23

Ya era tarde el jueves cuando Stillman Rush abordó a Jake, que salía con prisas del juzgado, le preguntó si tenía tiempo para una copa rápida. Era una propuesta un poco rara, teniendo en cuenta que lo único en común entre los dos era el caso Hubbard. Jake contestó que sí, que por qué no. Stillman tenía algo importante que decirle. Si no, no habría perdido el tiempo con un simple abogado de la calle como él.

Fueron a un bar que ocupaba el sótano de un edificio antiguo, justo al lado de la plaza. Se podía ir a pie desde el juzgado. Fuera ya era de noche y había niebla, una perfecta velada plomiza, ideal para una copa. Jake ya había estado en el local, aunque no acostumbrase a ir mucho de bares. Era un sitio umbrío, sofocante, lleno de rincones oscuros, que daba la impresión de albergar tratos semiilícitos. Bobby Carl Leach, el sinvergüenza con peor fama de la ciudad, tenía mesa fija al lado de la chimenea, y se le solía ver en compañía de políticos y de banqueros. Harry Rex Vonner era otro cliente habitual.

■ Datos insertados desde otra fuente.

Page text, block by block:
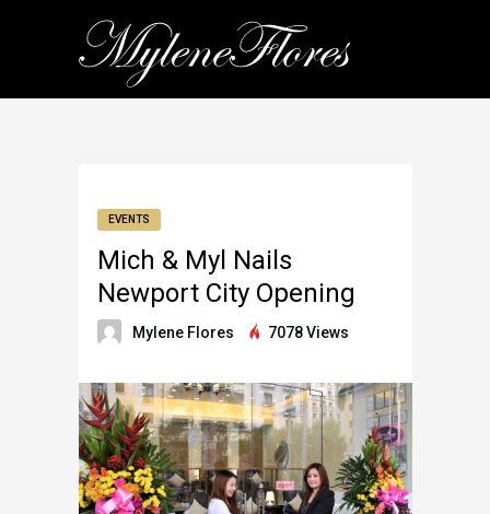
EVENTS
Mich & Myl Nails
Newport City Opening
Mylene Flores 7078 Views
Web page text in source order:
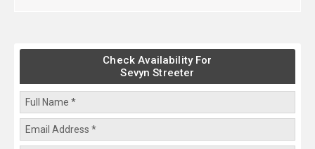
Check Availability For
Sevyn Streeter
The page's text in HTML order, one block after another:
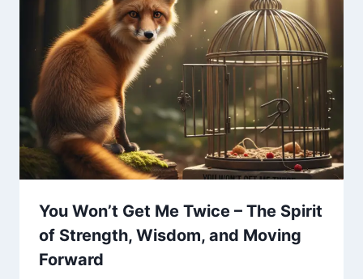
You Won’t Get Me Twice – The Spirit
of Strength, Wisdom, and Moving
Forward
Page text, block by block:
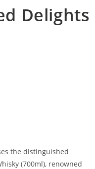
Delights
the distinguished
(700ml), renowned
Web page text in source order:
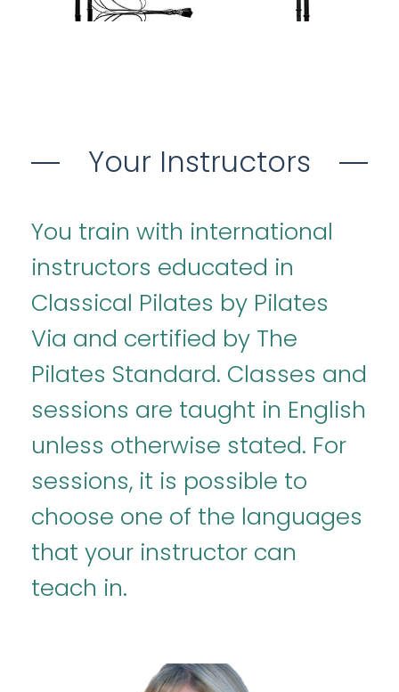
Your Instructors
You train with international
instructors educated in
Classical Pilates by Pilates
Via and certified by The
Pilates Standard. Classes and
sessions are taught in English
unless otherwise stated. For
sessions, it is possible to
choose one of the languages
that your instructor can
teach in.
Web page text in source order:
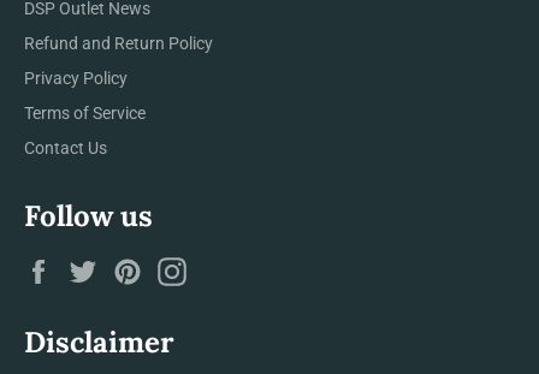
DSP Outlet News
Refund and Return Policy
Privacy Policy
Terms of Service
Contact Us
Follow us
FacebookTwitterPinterest
Disclaimer
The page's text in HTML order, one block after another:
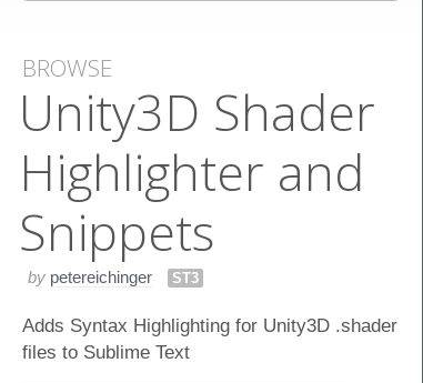
BROWSE
Unity​3​D Shader
Highlighter and
Snippets
by petereichinger ST3
Adds Syntax Highlighting for Unity3D .shader
files to Sublime Text

Jake y Stillman se sentaron a una mesa, pidieron unas cervezas de barril y empezaron a relajarse. Después de cuatro días seguidos en la misma mesa, escuchando testimonios interminables y de utilidad muy limitada, estaban prácticamente muertos de aburrimiento. No parecía quedar rastro de la chulería innata de Rush, que casi se mostró simpático. Después de que pasara el camarero y les dejara las cervezas, Stillman se inclinó mucho hacia Jake.

—Voy a decirte lo que se me ha ocurrido, pensando por pensar, sin el apoyo de nadie. Todos sabemos que aquí hay mucho dinero. Ahora mismo no tengo claro cuánto, pero…

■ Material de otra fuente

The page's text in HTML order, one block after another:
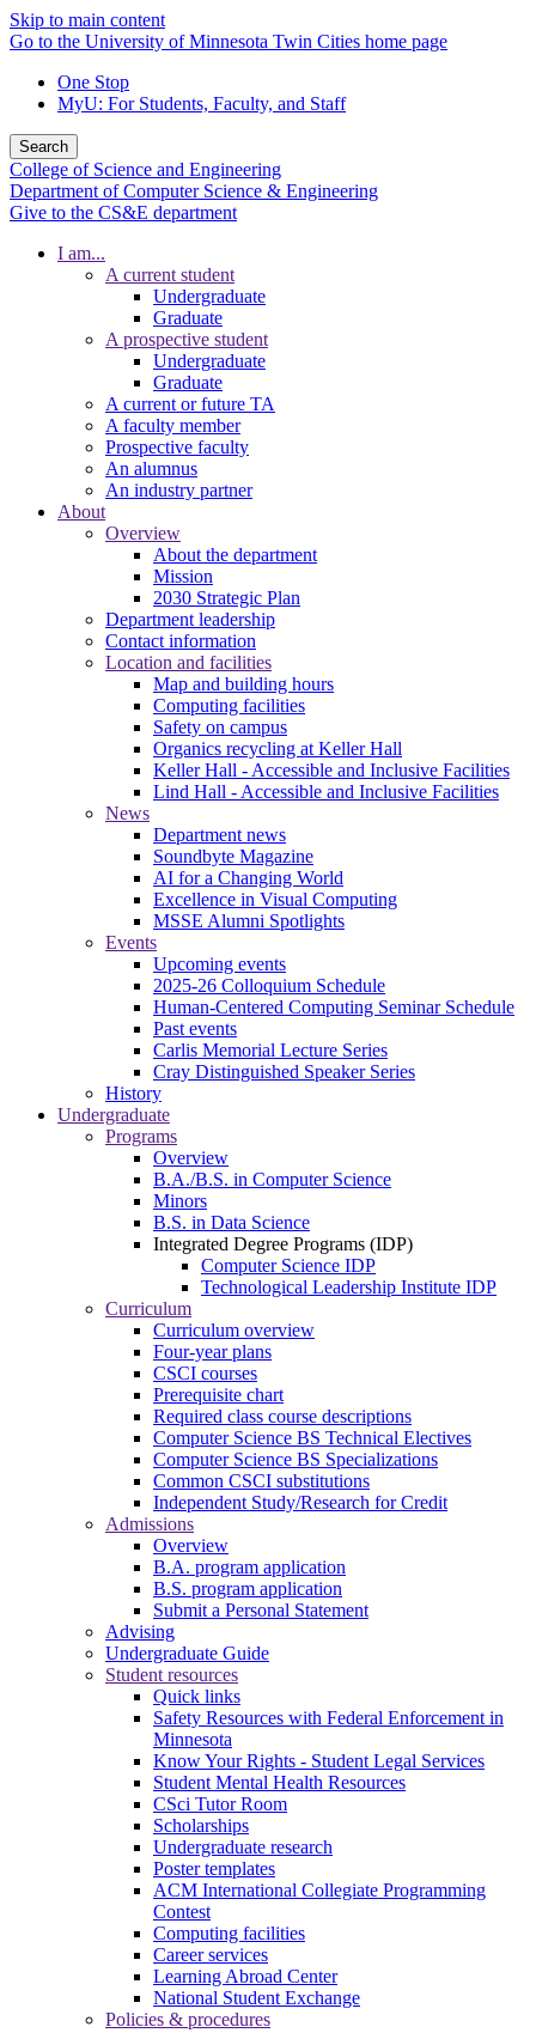
Skip to main content
Go to the University of Minnesota Twin Cities home page
One Stop
MyU: For Students, Faculty, and Staff
Search
College of Science and Engineering
Department of Computer Science & Engineering
Give to the CS&E department
I am...
A current student
Undergraduate
Graduate
A prospective student
Undergraduate
Graduate
A current or future TA
A faculty member
Prospective faculty
An alumnus
An industry partner
About
Overview
About the department
Mission
2030 Strategic Plan
Department leadership
Contact information
Location and facilities
Map and building hours
Computing facilities
Safety on campus
Organics recycling at Keller Hall
Keller Hall - Accessible and Inclusive Facilities
Lind Hall - Accessible and Inclusive Facilities
News
Department news
Soundbyte Magazine
AI for a Changing World
Excellence in Visual Computing
MSSE Alumni Spotlights
Events
Upcoming events
2025-26 Colloquium Schedule
Human-Centered Computing Seminar Schedule
Past events
Carlis Memorial Lecture Series
Cray Distinguished Speaker Series
History
Undergraduate
Programs
Overview
B.A./B.S. in Computer Science
Minors
B.S. in Data Science
Integrated Degree Programs (IDP)
Computer Science IDP
Technological Leadership Institute IDP
Curriculum
Curriculum overview
Four-year plans
CSCI courses
Prerequisite chart
Required class course descriptions
Computer Science BS Technical Electives
Computer Science BS Specializations
Common CSCI substitutions
Independent Study/Research for Credit
Admissions
Overview
B.A. program application
B.S. program application
Submit a Personal Statement
Advising
Undergraduate Guide
Student resources
Quick links
Safety Resources with Federal Enforcement in
Minnesota
Know Your Rights - Student Legal Services
Student Mental Health Resources
CSci Tutor Room
Scholarships
Undergraduate research
Poster templates
ACM International Collegiate Programming
Contest
Computing facilities
Career services
Learning Abroad Center
National Student Exchange
Policies & procedures

—Veinticuatro millones —le interrumpió Jake.

Los abogados no tardarían mucho en enterarse de qué contenía el inventario. No pasaba nada por desvelárselo a Stillman. Lo único que no quería Jake era que saliera en la prensa.

Stillman sonrió en silencio, bebió un poco y sacudió la cabeza.

—Veinticuatro millones.

—Sin deudas.

—Parece increíble, ¿no?

—Sí.

—Pues lo que te decía: hay veinticuatro millones, y cuando se hayan salido con la suya los de hacienda, tendremos suerte si queda la mitad.

—Según los contables por ahí va la cosa —dijo Jake.

—Total, que nos quedan doce millones, que sigue siendo un montón de dinero; más del que veremos junto tú y yo. Mi idea es la siguiente, Jake: ¿por qué no intentamos llegar a un acuerdo fuera de los tribunales? Hay tres actores principales: Herschel, Ramona y Lettie. Seguro que podemos cortar el pastel y contentar a todo el mundo.

No era una idea muy original. Jake y Lucien ya la habían sopesado, y tenían la certeza de que los abogados de la parte contraria también. Cada interesado cede un poco, o mucho, se restan los honorarios y los gastos de los abogados, se evita que salga en el periódico, se ahorra uno el estrés y las incertidumbres de los juicios y se le garantiza a todo el mundo un buen trozo de pastel. Tenía toda la lógica del mundo. La posibilidad de un acuerdo extrajudicial estaba siempre en la cabeza de los abogados, siempre, en cualquier pleito.

—¿Es lo que quiere tu cliente? —preguntó Jake.

—No lo sé. Aún no lo hemos hablado. Pero si existe la posibilidad, se lo comentaré a Herschel y le presionaré.

—Ya. Y este pastel que dices… ¿cómo lo cortarías?

Un buen trago, el dorso de una mano por la boca y a lanzarse en más explicaciones.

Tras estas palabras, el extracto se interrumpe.